You’re already using 1.1, I guess… so, you can try Olimit, it will probably increase some internal limit on virtual registers. Or you need to undo loop unrolling to decrease regiser usage.

I was only using 27 registers before the unrolling attempt (which I only did because I am getting wrong results, using MACROS is fun, but not always leads to working code ;))

If you can attach a full test app which reproduces this (with build instructions), I can investigate further.

I was thinking of putting this kernel in a test-app like you have in the SDK (for debugging the original unrolled code).

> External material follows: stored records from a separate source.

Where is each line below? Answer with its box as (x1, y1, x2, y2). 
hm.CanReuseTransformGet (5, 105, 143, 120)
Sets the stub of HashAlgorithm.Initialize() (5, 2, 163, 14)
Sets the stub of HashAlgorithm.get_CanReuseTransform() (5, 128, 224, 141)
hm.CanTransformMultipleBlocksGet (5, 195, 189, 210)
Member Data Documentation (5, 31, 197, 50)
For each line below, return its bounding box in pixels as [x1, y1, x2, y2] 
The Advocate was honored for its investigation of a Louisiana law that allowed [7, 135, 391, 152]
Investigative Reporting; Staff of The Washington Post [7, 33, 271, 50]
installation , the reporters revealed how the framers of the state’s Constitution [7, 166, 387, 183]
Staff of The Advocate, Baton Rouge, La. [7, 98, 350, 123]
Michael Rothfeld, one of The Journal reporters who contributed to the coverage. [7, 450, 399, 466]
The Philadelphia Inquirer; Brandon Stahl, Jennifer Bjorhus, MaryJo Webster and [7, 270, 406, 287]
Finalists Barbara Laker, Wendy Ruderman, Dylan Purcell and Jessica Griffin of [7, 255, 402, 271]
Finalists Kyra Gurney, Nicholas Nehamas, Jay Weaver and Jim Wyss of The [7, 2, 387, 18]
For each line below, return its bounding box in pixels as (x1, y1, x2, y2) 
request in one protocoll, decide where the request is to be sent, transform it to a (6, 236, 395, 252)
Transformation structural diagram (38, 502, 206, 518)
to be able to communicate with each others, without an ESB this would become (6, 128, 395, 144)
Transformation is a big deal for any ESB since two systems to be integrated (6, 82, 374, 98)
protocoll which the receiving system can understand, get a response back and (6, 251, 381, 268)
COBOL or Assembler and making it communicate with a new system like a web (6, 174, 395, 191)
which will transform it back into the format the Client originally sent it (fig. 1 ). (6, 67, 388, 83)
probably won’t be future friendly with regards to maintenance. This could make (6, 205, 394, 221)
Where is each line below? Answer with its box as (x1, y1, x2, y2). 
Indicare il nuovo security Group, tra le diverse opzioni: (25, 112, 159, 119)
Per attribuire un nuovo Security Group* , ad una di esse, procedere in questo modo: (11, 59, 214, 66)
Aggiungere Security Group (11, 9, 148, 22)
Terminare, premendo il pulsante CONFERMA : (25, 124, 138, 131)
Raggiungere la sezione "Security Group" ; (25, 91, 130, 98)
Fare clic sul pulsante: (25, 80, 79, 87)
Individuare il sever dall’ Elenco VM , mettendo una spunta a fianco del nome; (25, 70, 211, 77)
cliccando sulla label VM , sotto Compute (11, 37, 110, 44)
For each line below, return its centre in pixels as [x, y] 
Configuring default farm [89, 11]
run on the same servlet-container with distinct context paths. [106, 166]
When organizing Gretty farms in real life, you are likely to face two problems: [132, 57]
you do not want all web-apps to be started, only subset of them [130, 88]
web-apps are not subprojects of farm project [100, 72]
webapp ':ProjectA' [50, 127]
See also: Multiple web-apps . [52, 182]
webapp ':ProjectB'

When I am done, I will mail it to you.

The number of registers used by the unrolled kernel might just as well be 27, the problem is not the number of actual registers but the number of virtual registers. For each assignment in the ptx a new virtual register is allocated, so for a heavily unrolled kernel this can well go into the 10,000s.

I’ve only had this error in really crazy cases though in 1.1.

How do I give the option of no limit to nvcc?? I tried adding -OPT:Olimit=0 , but I got an error about redefenition of argument optimize

Then I tried changing -O3 into -OPT:Olimit=0, but got nvcc fatal : ‘PT:Olimit=0’: expected a number

The nvcc document has the word limit in it once for maxregcount.

[quote name=‘DenisR’ date=‘Jan 30 2008, 04:50 PM’]

How do I give the option of no limit to nvcc??

–opencc-options -OPT:Olimit=99999

or to get the tools more talkative

–opencc-options -v,-OPT:Olimit=99999

Though it did not help me to overcome the famous “ran out of registers bug” :(

I observed one thing regarding this - Initially my code used double precision (all kernel computations were in Double) and I did not run into this issue.
Once I tried using Single precision (floats instead of doubles) in my kernel I ran into this issue. Does it imply that for double precision arithmetic compiler omits certain optimizations? I do understand why compiler might want to leave double precision arith untouched but I just want to confirm this.

Note - My code heavily uses register and local memory in case of Double precision version.
Reg = 110 (without any limit) and Local mem = 2Kb.